[Start of Attachment]
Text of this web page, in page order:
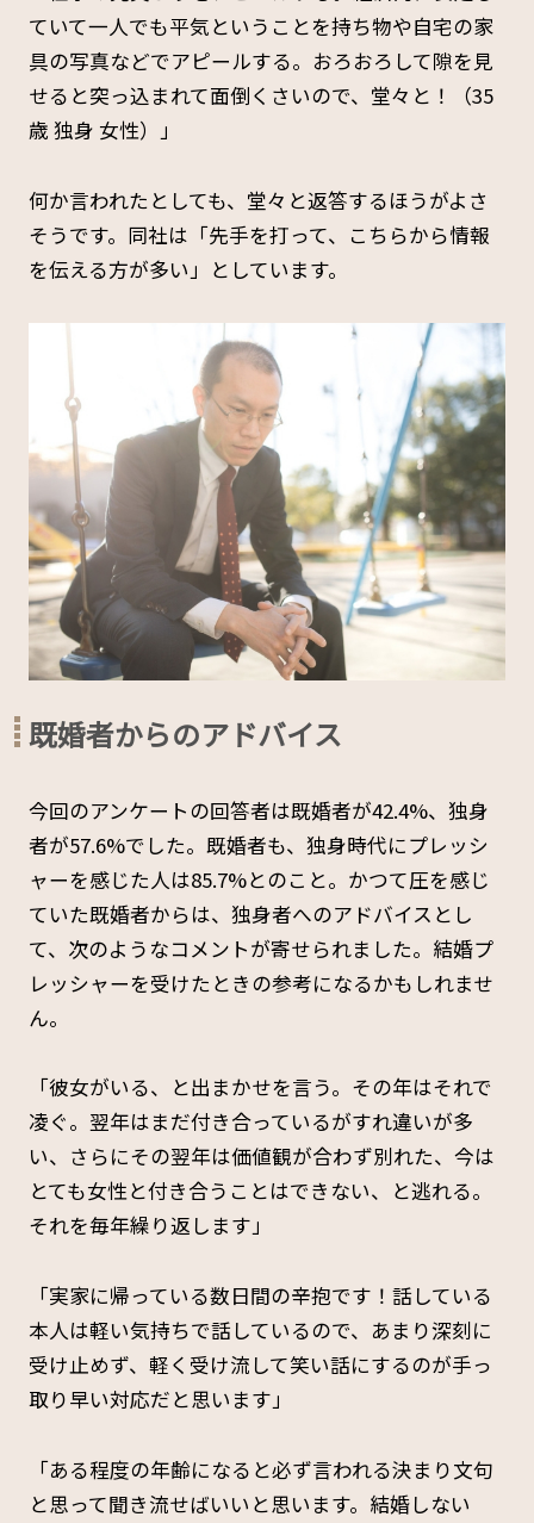
ていて一人でも平気ということを持ち物や自宅の家
具の写真などでアピールする。おろおろして隙を見
せると突っ込まれて面倒くさいので、堂々と！（35
歳 独身 女性）」
何か言われたとしても、堂々と返答するほうがよさ
そうです。同社は「先手を打って、こちらから情報
を伝える方が多い」としています。
既婚者からのアドバイス
今回のアンケートの回答者は既婚者が42.4%、独身
者が57.6%でした。既婚者も、独身時代にプレッシ
ャーを感じた人は85.7%とのこと。かつて圧を感じ
ていた既婚者からは、独身者へのアドバイスとし
て、次のようなコメントが寄せられました。結婚プ
レッシャーを受けたときの参考になるかもしれませ
ん。
「彼女がいる、と出まかせを言う。その年はそれで
凌ぐ。翌年はまだ付き合っているがすれ違いが多
い、さらにその翌年は価値観が合わず別れた、今は
とても女性と付き合うことはできない、と逃れる。
それを毎年繰り返します」
「実家に帰っている数日間の辛抱です！話している
本人は軽い気持ちで話しているので、あまり深刻に
受け止めず、軽く受け流して笑い話にするのが手っ
取り早い対応だと思います」
「ある程度の年齢になると必ず言われる決まり文句
と思って聞き流せばいいと思います。結婚しない
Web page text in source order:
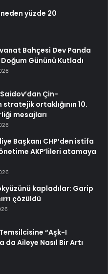
yüzde 20
Bahçesi Dev Panda
Doğum Gününü Kutladı
Çin-
ortaklığının 10.
mesajları
Başkanı CHP’den istifa
AKP’lileri atamaya
kapladılar: Garip
çözüldü
“Aşk-I
da Aileye Nasıl Bir Artı
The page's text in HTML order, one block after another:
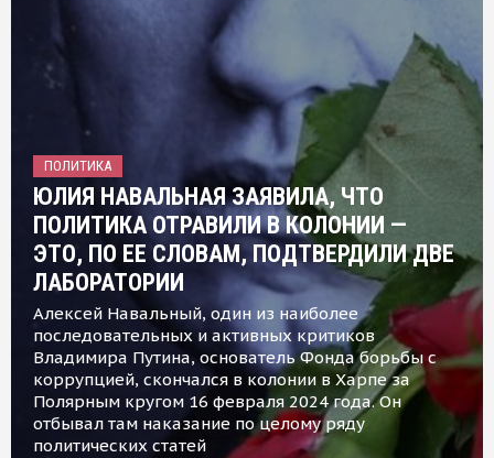
ПОЛИТИКА
ЮЛИЯ НАВАЛЬНАЯ ЗАЯВИЛА, ЧТО
ПОЛИТИКА ОТРАВИЛИ В КОЛОНИИ —
ЭТО, ПО ЕЕ СЛОВАМ, ПОДТВЕРДИЛИ ДВЕ
ЛАБОРАТОРИИ
Алексей Навальный, один из наиболее
последовательных и активных критиков
Владимира Путина, основатель Фонда борьбы с
коррупцией, скончался в колонии в Харпе за
Полярным кругом 16 февраля 2024 года. Он
отбывал там наказание по целому ряду
политических статей
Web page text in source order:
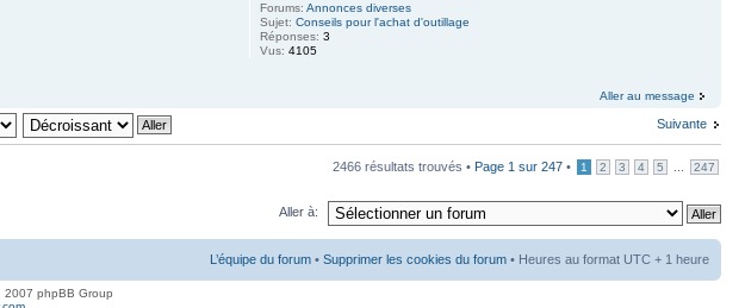
Forums: Annonces diverses
Sujet: Conseils pour l'achat d'outillage
Réponses: 3
Vus: 4105
Aller au message
Suivante
2466 résultats trouvés • Page 1 sur 247 • 1 2 3 4 5 247
Aller à:
L’équipe du forum • Supprimer les cookies du forum • Heures au format UTC + 1 heure
phpBB Group
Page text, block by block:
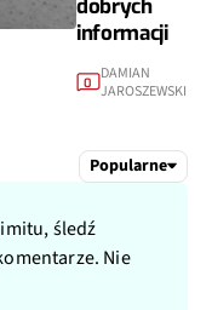
dobrych
informacji
0
DAMIAN
JAROSZEWSKI
Popularne
śledź
Nie
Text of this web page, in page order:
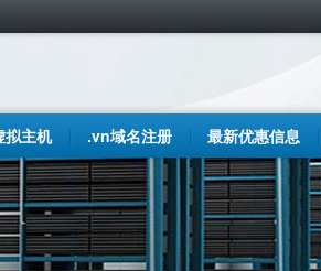
拟主机 .vn域名注册 最新优惠信息
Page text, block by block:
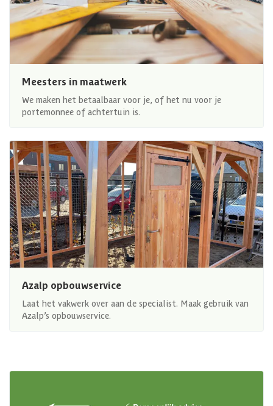
Meesters in maatwerk
We maken het betaalbaar voor je, of het nu voor je
portemonnee of achtertuin is.
Azalp opbouwservice
Laat het vakwerk over aan de specialist. Maak gebruik van
Azalp’s opbouwservice.
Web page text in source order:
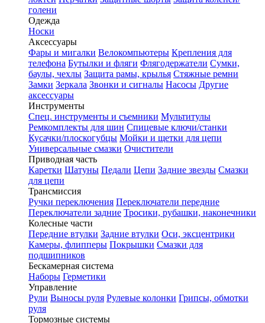
голени
Одежда
Носки
Аксессуары
Фары и мигалки Велокомпьютеры Крепления для
телефона Бутылки и фляги Флягодержатели Сумки,
баулы, чехлы Защита рамы, крылья Стяжные ремни
Замки Зеркала Звонки и сигналы Насосы Другие
аксессуары
Инструменты
Спец. инструменты и съемники Мультитулы
Ремкомплекты для шин Спицевые ключи/станки
Кусачки/плоскогубцы Мойки и щетки для цепи
Универсальные смазки Очистители
Приводная часть
Каретки Шатуны Педали Цепи Задние звезды Смазки
для цепи
Трансмиссия
Ручки переключения Переключатели передние
Переключатели задние Тросики, рубашки, наконечники
Колесные части
Передние втулки Задние втулки Оси, эксцентрики
Камеры, флипперы Покрышки Смазки для
подшипников
Бескамерная система
Наборы Герметики
Управление
Рули Выносы руля Рулевые колонки Грипсы, обмотки
руля
Тормозные системы
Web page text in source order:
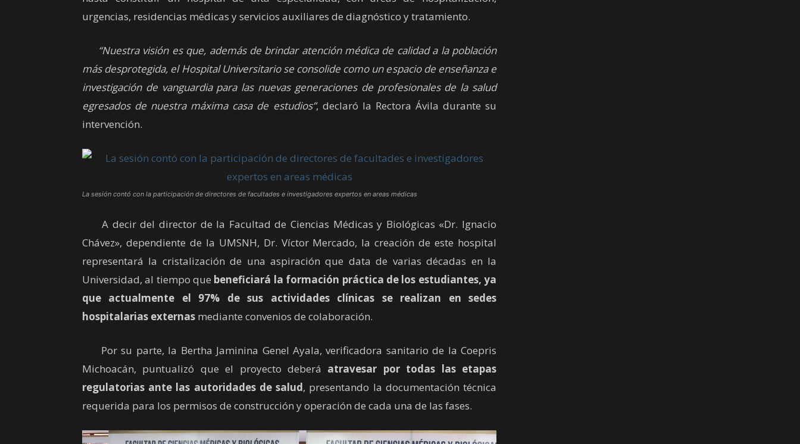
urgencias, residencias médicas y servicios auxiliares de diagnóstico y tratamiento.
“Nuestra visión es que, además de brindar atención médica de calidad a la población
más desprotegida, el Hospital Universitario se consolide como un espacio de enseñanza e
investigación de vanguardia para las nuevas generaciones de profesionales de la salud
egresados de nuestra máxima casa de estudios”, declaró la Rectora Ávila durante su
intervención.
La sesión contó con la participación de directores de facultades e investigadores expertos en areas médicas
A decir del director de la Facultad de Ciencias Médicas y Biológicas «Dr. Ignacio
Chávez», dependiente de la UMSNH, Dr. Víctor Mercado, la creación de este hospital
representará la cristalización de una aspiración que data de varias décadas en la
Universidad, al tiempo que beneficiará la formación práctica de los estudiantes, ya
que actualmente el 97% de sus actividades clínicas se realizan en sedes
hospitalarias externas mediante convenios de colaboración.
Por su parte, la Bertha Jaminina Genel Ayala, verificadora sanitario de la Coepris
Michoacán, puntualizó que el proyecto deberá atravesar por todas las etapas
regulatorias ante las autoridades de salud, presentando la documentación técnica
requerida para los permisos de construcción y operación de cada una de las fases.
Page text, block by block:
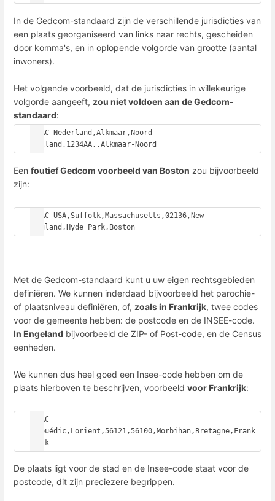
In de Gedcom-standaard zijn de verschillende jurisdicties van
een plaats georganiseerd van links naar rechts, gescheiden
door komma's, en in oplopende volgorde van grootte (aantal
inwoners).
Het volgende voorbeeld, dat de jurisdicties in willekeurige
volgorde aangeeft, zou niet voldoen aan de Gedcom-
standaard:
PLAC Nederland,Alkmaar,Noord-
Holland,1234AA,,Alkmaar-Noord
Een foutief Gedcom voorbeeld van Boston zou bijvoorbeeld
zijn:
PLAC USA,Suffolk,Massachusetts,02136,New
England,Hyde Park,Boston
Met de Gedcom-standaard kunt u uw eigen rechtsgebieden
definiëren. We kunnen inderdaad bijvoorbeeld het parochie-
of plaatsniveau definiëren, of, zoals in Frankrijk, twee codes
voor de gemeente hebben: de postcode en de INSEE-code.
In Engeland bijvoorbeeld de ZIP- of Post-code, en de Census
eenheden.
We kunnen dus heel goed een Insee-code hebben om de
plaats hierboven te beschrijven, voorbeeld voor Frankrijk:
PLAC
Faouédic,Lorient,56121,56100,Morbihan,Bretagne,Frank
rijk
De plaats ligt voor de stad en de Insee-code staat voor de
postcode, dit zijn preciezere begrippen.
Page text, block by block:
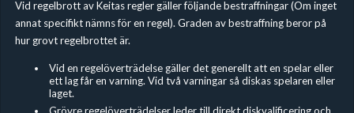
Vid regelbrott av Keitas regler gäller följande bestraffningar (Om inget
annat specifikt nämns för en regel). Graden av bestraffning beror på
hur grovt regelbrottet är.
Vid en regelöverträdelse gäller det generellt att en spelar eller
ett lag får en varning. Vid två varningar så diskas spelaren eller
laget.
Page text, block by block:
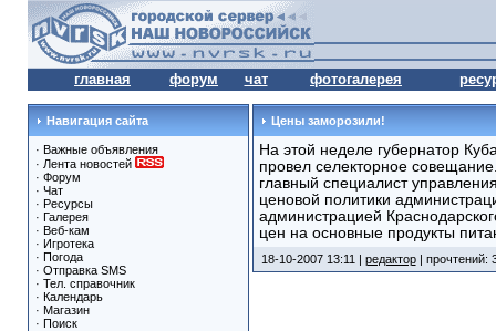
главная форум чат фотогалерея
Навигация сайта
· Важные объявления
· Лента новостей
· Форум
· Чат
· Ресурсы
· Галерея
· Веб-кам
· Игротека
· Погода
· Отправка SMS
· Тел. справочник
· Календарь
· Магазин
· Поиск
Цены заморозили!
На этой неделе губернатор
провел селекторное
главный специалист
ценовой политики
администрацией
цен на основные продукты
18-10-2007 13:11 | редактор| прочтений:
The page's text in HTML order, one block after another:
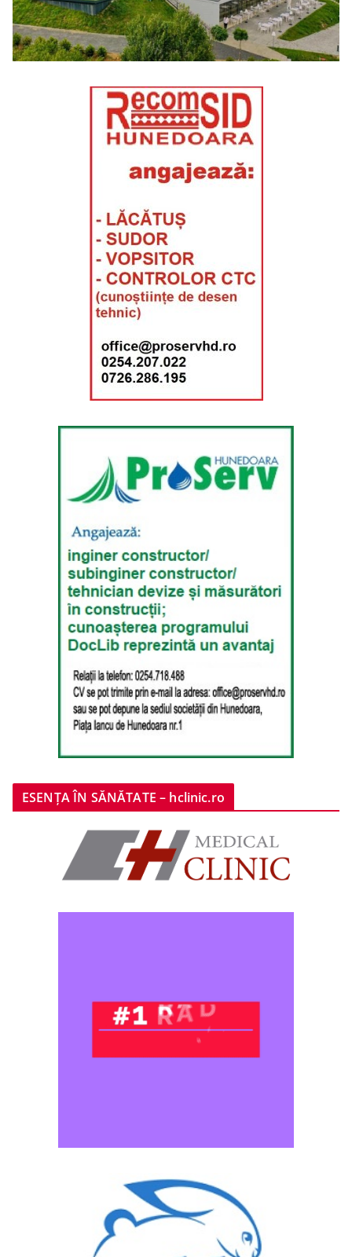
ESENȚA ÎN SĂNĂTATE – hclinic.ro
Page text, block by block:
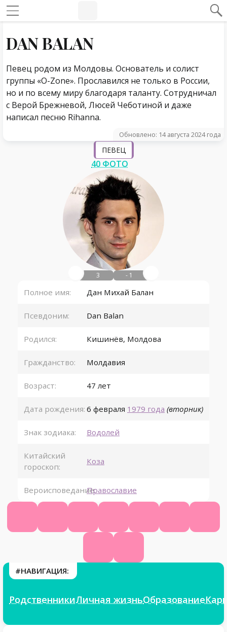
DAN BALAN
Певец родом из Молдовы. Основатель и солист
группы «O-Zone». Прославился не только в России,
но и по всему миру благодаря таланту. Сотрудничал
с Верой Брежневой, Люсей Чеботиной и даже
написал песню Rihanna.
Обновлено: 14 августа 2024 года
ПЕВЕЦ
40 ФОТО
3 - 1
Полное имя: Дан Михай Балан
Псевдоним: Dan Balan
Родился: Кишинёв, Молдова
Гражданство: Молдавия
Возраст: 47 лет
Дата рождения: 6 февраля 1979 года (вторник)
Знак зодиака: Водолей
Китайский
гороскоп:
Коза
Вероисповедание:Православие
#НАВИГАЦИЯ:
РодственникиЛичная жизньОбразование
[End of Attachment]
Looking at the records above, count the lines where the word "bijvoorbeeld" appears. State only the number.

3